[Data extracted from a collection]

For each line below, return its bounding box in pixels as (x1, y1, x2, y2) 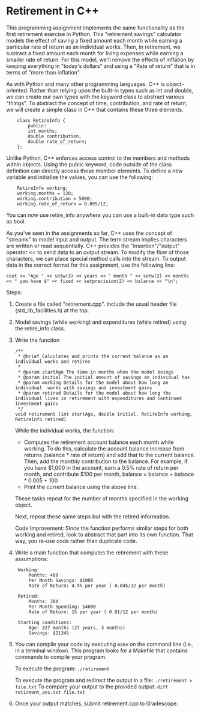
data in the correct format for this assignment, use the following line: (6, 261, 176, 269)
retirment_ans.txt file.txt (14, 689, 85, 695)
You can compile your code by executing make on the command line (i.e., (14, 640, 194, 648)
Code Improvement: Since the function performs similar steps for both (14, 524, 189, 532)
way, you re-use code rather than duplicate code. (14, 537, 138, 544)
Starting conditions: (17, 619, 72, 625)
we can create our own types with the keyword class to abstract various (6, 93, 184, 100)
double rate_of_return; (28, 138, 87, 145)
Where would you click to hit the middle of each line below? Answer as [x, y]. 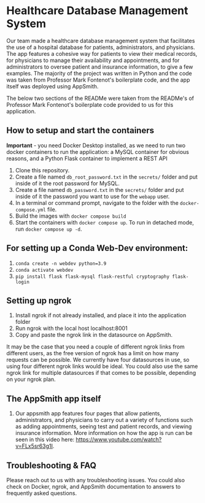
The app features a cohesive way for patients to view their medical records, [102, 53]
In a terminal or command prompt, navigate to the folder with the [97, 202]
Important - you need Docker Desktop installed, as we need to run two [96, 145]
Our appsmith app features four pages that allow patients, [88, 413]
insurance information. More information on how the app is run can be [104, 433]
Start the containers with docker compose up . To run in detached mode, [105, 222]
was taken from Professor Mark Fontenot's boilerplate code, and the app [98, 80]
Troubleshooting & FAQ [52, 465]
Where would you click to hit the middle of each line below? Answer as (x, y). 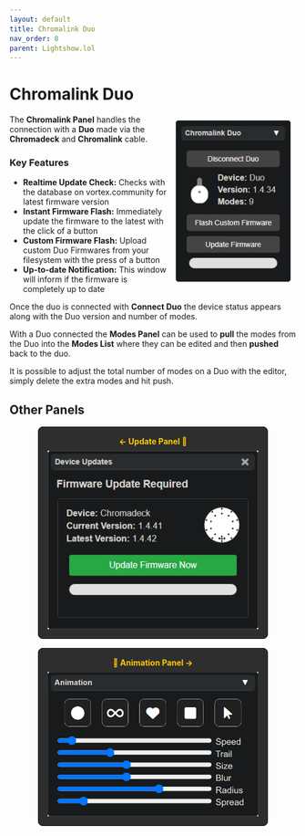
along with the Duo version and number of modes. (103, 317)
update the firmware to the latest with (93, 221)
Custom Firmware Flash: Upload (85, 241)
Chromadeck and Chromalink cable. (79, 139)
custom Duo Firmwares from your (86, 250)
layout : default (40, 19)
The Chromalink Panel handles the (75, 120)
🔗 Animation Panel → (153, 663)
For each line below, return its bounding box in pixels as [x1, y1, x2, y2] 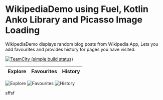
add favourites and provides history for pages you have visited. [5, 46, 136, 52]
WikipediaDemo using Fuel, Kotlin [5, 3, 149, 15]
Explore [8, 68, 27, 75]
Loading [5, 25, 40, 36]
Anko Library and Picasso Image [5, 14, 143, 25]
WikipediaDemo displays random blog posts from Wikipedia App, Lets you [5, 41, 158, 47]
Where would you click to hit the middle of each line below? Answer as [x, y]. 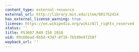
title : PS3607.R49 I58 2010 [34, 33]
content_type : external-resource [40, 10]
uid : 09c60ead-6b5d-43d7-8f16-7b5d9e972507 [51, 38]
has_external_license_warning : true [43, 19]
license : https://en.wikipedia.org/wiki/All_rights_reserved [70, 24]
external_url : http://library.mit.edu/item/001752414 [62, 14]
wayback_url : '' [22, 42]
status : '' [16, 28]
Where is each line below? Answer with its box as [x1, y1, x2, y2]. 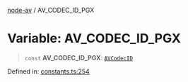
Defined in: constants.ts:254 [7, 67, 90, 76]
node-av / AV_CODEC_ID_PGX [7, 6, 95, 14]
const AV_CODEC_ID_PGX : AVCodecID [24, 53, 133, 62]
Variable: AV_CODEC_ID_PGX [7, 31, 182, 46]
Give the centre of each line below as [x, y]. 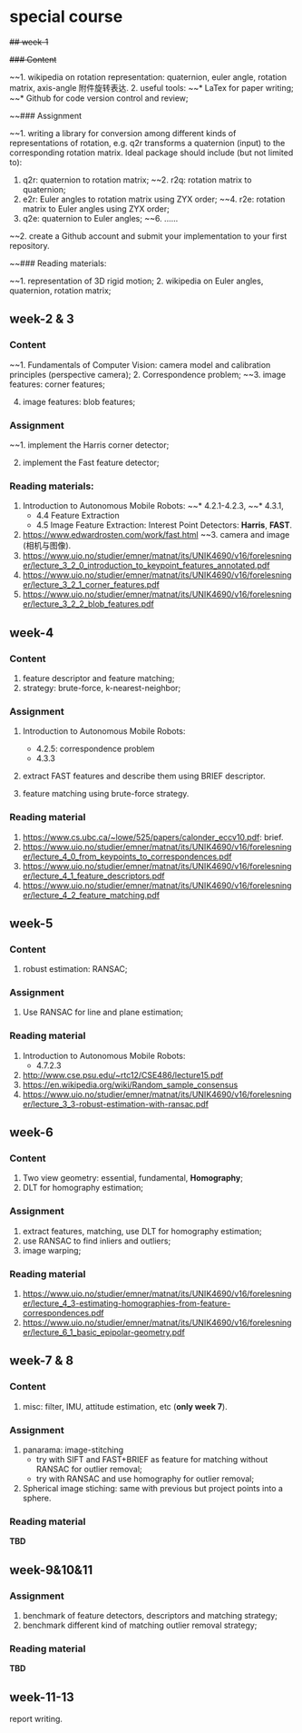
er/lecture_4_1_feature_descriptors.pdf [93, 876]
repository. [29, 245]
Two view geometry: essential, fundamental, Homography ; [132, 1178]
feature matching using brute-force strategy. [106, 794]
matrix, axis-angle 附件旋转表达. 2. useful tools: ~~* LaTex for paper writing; [151, 87]
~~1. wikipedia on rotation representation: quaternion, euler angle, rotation [148, 77]
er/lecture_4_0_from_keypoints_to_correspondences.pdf [127, 857]
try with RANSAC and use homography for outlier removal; [145, 1479]
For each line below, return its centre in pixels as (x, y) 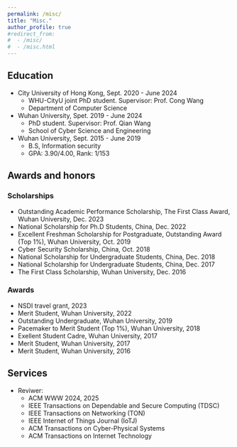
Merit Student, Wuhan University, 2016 (74, 351)
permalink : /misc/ (34, 14)
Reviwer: (31, 390)
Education (31, 76)
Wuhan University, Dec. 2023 (61, 219)
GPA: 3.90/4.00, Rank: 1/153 (69, 153)
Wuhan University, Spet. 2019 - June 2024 (80, 115)
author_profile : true (39, 27)
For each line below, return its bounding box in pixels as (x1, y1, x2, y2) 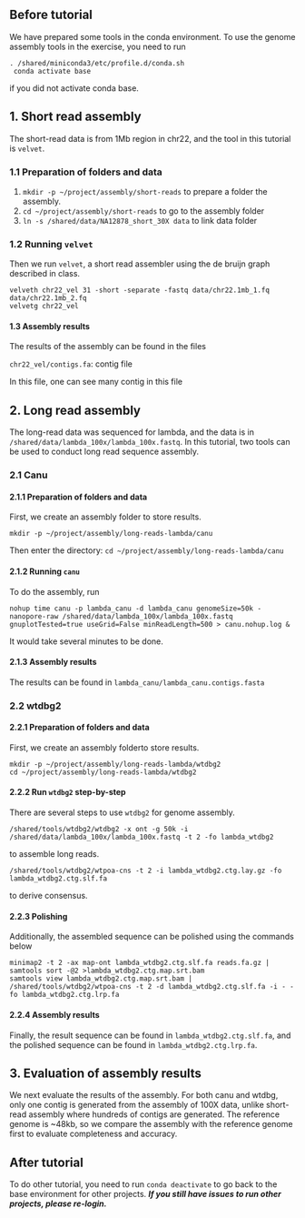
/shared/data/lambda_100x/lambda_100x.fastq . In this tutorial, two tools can (9, 437, 290, 448)
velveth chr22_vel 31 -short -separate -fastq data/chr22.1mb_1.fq (9, 286, 271, 295)
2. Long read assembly (9, 402, 141, 418)
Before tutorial (9, 7, 93, 23)
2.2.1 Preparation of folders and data (9, 722, 150, 733)
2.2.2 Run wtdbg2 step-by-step (9, 787, 126, 798)
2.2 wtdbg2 (9, 700, 62, 712)
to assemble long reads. (9, 849, 100, 860)
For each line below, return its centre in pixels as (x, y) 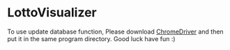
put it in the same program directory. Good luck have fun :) (91, 38)
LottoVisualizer (52, 13)
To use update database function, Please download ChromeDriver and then (116, 32)
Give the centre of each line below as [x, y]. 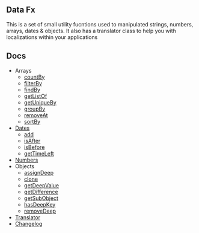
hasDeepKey [40, 204]
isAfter [32, 141]
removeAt [36, 115]
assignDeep [39, 172]
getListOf [35, 96]
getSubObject [41, 198]
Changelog [29, 223]
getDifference [41, 192]
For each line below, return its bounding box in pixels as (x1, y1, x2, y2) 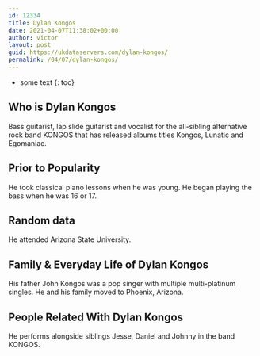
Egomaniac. (8, 138, 48, 147)
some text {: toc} (19, 77, 75, 87)
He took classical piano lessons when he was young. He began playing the (8, 182, 252, 192)
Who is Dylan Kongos (8, 101, 117, 114)
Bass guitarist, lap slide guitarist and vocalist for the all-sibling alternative (8, 121, 247, 131)
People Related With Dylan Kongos (8, 310, 184, 323)
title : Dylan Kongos (8, 19, 77, 27)
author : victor (8, 33, 59, 42)
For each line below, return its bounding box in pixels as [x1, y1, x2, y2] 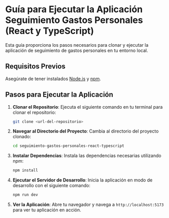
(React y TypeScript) [5, 25, 94, 37]
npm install [12, 168, 38, 173]
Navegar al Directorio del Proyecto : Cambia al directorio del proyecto [12, 128, 159, 134]
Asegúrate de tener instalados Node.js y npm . [5, 75, 102, 82]
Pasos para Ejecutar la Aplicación [5, 90, 113, 99]
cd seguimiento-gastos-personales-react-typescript [12, 143, 124, 148]
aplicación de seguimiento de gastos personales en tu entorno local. [5, 47, 148, 53]
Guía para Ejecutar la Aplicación [5, 4, 143, 15]
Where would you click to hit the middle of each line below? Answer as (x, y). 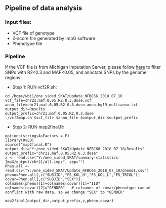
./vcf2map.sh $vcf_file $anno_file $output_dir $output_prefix (72, 118)
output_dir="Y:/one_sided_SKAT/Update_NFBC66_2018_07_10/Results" (75, 149)
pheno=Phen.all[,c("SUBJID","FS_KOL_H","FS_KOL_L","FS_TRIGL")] (73, 175)
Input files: (19, 22)
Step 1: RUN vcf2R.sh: (35, 87)
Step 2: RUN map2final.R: (38, 127)
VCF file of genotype (33, 33)
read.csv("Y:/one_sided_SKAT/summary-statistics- (68, 158)
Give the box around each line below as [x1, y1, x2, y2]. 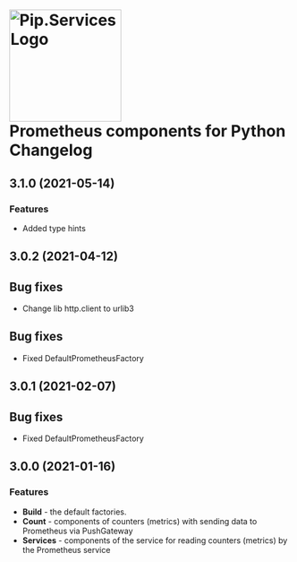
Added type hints [21, 222, 87, 233]
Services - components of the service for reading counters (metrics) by [21, 534, 288, 546]
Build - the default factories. [21, 506, 127, 517]
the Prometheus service [21, 544, 111, 555]
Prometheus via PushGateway [21, 525, 133, 536]
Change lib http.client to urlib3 [21, 303, 134, 314]
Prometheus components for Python [9, 121, 286, 142]
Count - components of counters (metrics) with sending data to [21, 515, 258, 526]
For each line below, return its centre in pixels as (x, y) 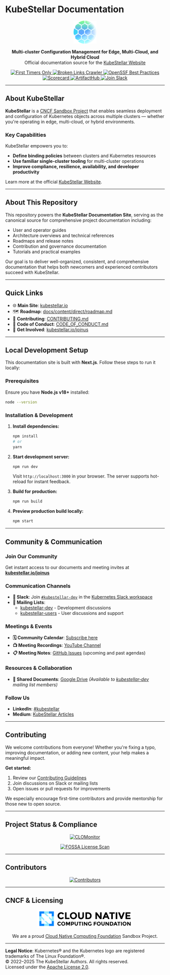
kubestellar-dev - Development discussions (66, 608)
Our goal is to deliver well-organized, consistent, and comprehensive (77, 261)
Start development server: (41, 457)
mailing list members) (35, 685)
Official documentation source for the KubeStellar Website (85, 63)
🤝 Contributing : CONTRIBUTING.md (50, 318)
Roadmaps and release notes (43, 241)
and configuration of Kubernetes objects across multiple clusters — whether (85, 116)
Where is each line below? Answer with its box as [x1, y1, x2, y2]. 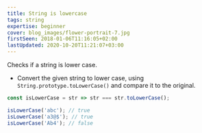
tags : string [7, 16, 45, 23]
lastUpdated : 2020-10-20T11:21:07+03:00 [7, 42, 125, 49]
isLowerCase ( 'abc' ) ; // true [7, 107, 90, 114]
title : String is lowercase [7, 10, 88, 17]
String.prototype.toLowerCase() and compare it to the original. [16, 82, 196, 89]
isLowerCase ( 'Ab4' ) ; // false [7, 119, 94, 127]
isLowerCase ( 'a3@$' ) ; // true [7, 113, 94, 120]
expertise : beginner [7, 23, 66, 29]
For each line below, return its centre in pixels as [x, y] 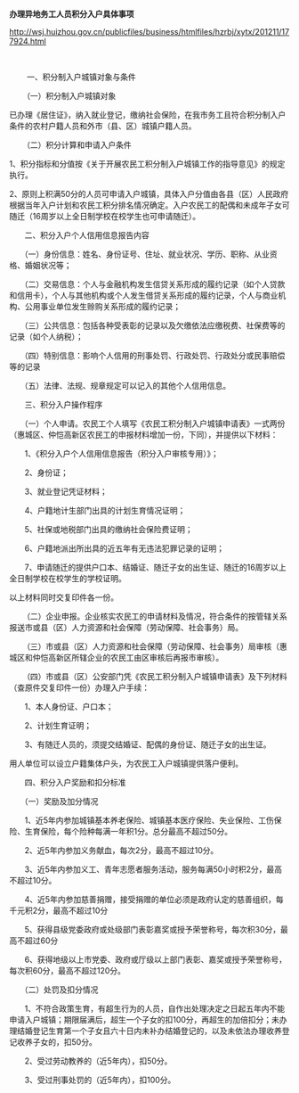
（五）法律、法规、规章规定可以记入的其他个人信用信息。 [125, 386]
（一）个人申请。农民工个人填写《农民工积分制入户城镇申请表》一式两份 [153, 423]
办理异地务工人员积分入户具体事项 [72, 14]
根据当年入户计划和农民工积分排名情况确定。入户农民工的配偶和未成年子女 [145, 205]
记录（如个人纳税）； [46, 337]
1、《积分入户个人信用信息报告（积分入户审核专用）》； [122, 453]
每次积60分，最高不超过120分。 [68, 970]
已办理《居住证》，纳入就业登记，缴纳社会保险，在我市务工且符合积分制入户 [148, 115]
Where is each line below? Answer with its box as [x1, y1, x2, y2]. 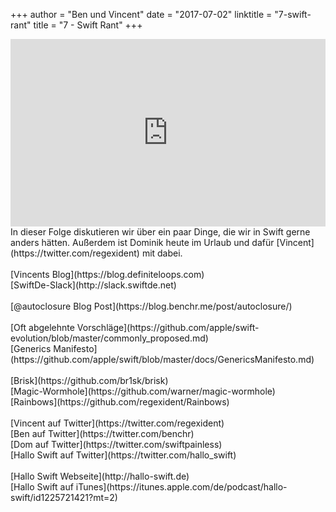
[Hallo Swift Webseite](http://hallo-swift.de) [10, 470, 190, 482]
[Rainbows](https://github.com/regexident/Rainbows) [10, 396, 230, 408]
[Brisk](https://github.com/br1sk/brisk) [10, 375, 169, 386]
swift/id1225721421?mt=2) [10, 492, 118, 503]
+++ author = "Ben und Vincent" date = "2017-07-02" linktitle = [10, 9, 273, 20]
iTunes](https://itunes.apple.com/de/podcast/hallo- [75, 481, 288, 493]
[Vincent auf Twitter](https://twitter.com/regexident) [10, 417, 225, 429]
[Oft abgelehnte [10, 322, 75, 333]
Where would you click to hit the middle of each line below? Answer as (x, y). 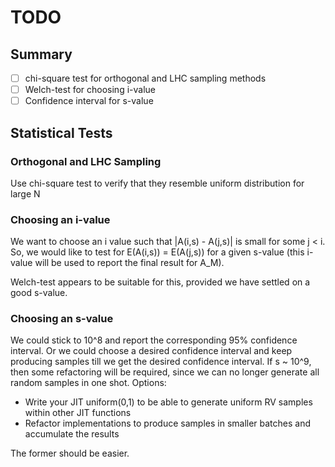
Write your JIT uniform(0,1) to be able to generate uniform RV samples (168, 402)
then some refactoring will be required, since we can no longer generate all (165, 372)
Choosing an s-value (62, 319)
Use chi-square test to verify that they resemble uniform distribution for (157, 183)
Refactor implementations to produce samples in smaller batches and (168, 423)
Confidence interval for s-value (89, 101)
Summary (41, 54)
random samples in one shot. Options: (88, 383)
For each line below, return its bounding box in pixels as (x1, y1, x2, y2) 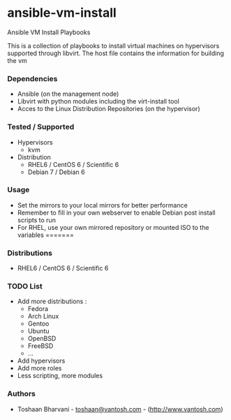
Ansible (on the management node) (17, 89, 119, 99)
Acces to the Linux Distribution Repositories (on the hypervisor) (17, 105, 200, 113)
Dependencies (7, 73, 58, 83)
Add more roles (17, 364, 62, 372)
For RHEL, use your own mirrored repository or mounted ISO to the (17, 223, 209, 231)
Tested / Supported (7, 122, 75, 132)
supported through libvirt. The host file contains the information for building (7, 49, 225, 57)
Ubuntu (27, 327, 50, 335)
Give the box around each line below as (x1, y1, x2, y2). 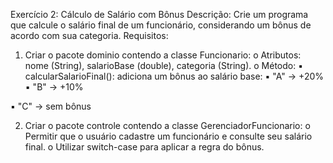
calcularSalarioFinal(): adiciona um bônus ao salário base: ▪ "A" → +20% (24, 70, 324, 82)
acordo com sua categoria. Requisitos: (10, 30, 169, 41)
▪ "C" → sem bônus (10, 100, 92, 112)
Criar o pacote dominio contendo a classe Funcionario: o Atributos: (24, 49, 302, 61)
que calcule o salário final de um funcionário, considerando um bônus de (10, 19, 312, 31)
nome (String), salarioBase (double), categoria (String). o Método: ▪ (24, 60, 304, 71)
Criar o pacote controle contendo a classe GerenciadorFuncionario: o (24, 120, 311, 131)
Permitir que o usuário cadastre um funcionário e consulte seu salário (24, 130, 313, 142)
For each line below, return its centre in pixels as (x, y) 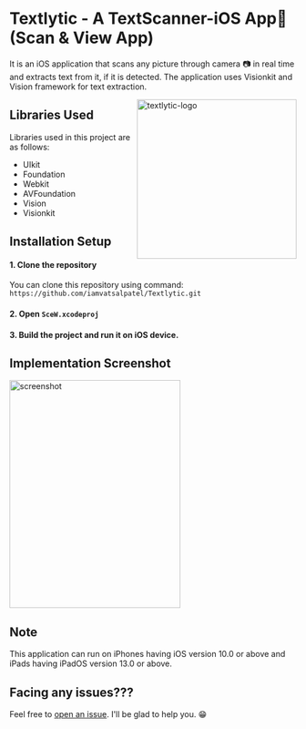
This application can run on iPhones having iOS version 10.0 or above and (148, 654)
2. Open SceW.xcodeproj (54, 313)
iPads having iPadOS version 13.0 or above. (91, 663)
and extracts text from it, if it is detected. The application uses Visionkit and (151, 77)
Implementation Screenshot (90, 363)
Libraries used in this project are (70, 137)
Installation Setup (61, 242)
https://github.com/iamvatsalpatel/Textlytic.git (106, 294)

Required action
Copy the lines above between the one holding "Custom Firmware Flash: Upload (85, 241)" and the one holding "matrix, axis-angle 附件旋转表达.", inclusive. Drop the pictures.

Response below
Custom Firmware Flash: Upload (85, 241)
Chromadeck and Chromalink cable. (79, 139)
custom Duo Firmwares from your (86, 250)
layout : default (40, 19)
The Chromalink Panel handles the (75, 120)
🔗 Animation Panel → (153, 663)
For each line below, return its bounding box in pixels as [x1, y1, x2, y2] 
add favourites and provides history for pages you have visited. [5, 46, 136, 52]
WikipediaDemo using Fuel, Kotlin [5, 3, 149, 15]
Explore [8, 68, 27, 75]
Loading [5, 25, 40, 36]
Anko Library and Picasso Image [5, 14, 143, 25]
WikipediaDemo displays random blog posts from Wikipedia App, Lets you [5, 41, 158, 47]
Where would you click to hit the middle of each line below? Answer as [x, y]. 
title : PS3607.R49 I58 2010 [34, 33]
content_type : external-resource [40, 10]
uid : 09c60ead-6b5d-43d7-8f16-7b5d9e972507 [51, 38]
has_external_license_warning : true [43, 19]
license : https://en.wikipedia.org/wiki/All_rights_reserved [70, 24]
external_url : http://library.mit.edu/item/001752414 [62, 14]
wayback_url : '' [22, 42]
status : '' [16, 28]
Where is each line below? Answer with its box as [x1, y1, x2, y2]. 
Defined in: constants.ts:254 [7, 67, 90, 76]
node-av / AV_CODEC_ID_PGX [7, 6, 95, 14]
const AV_CODEC_ID_PGX : AVCodecID [24, 53, 133, 62]
Variable: AV_CODEC_ID_PGX [7, 31, 182, 46]
Give the centre of each line below as [x, y]. 
er/lecture_4_1_feature_descriptors.pdf [93, 876]
repository. [29, 245]
Two view geometry: essential, fundamental, Homography ; [132, 1178]
feature matching using brute-force strategy. [106, 794]
matrix, axis-angle 附件旋转表达. 2. useful tools: ~~* LaTex for paper writing; [151, 87]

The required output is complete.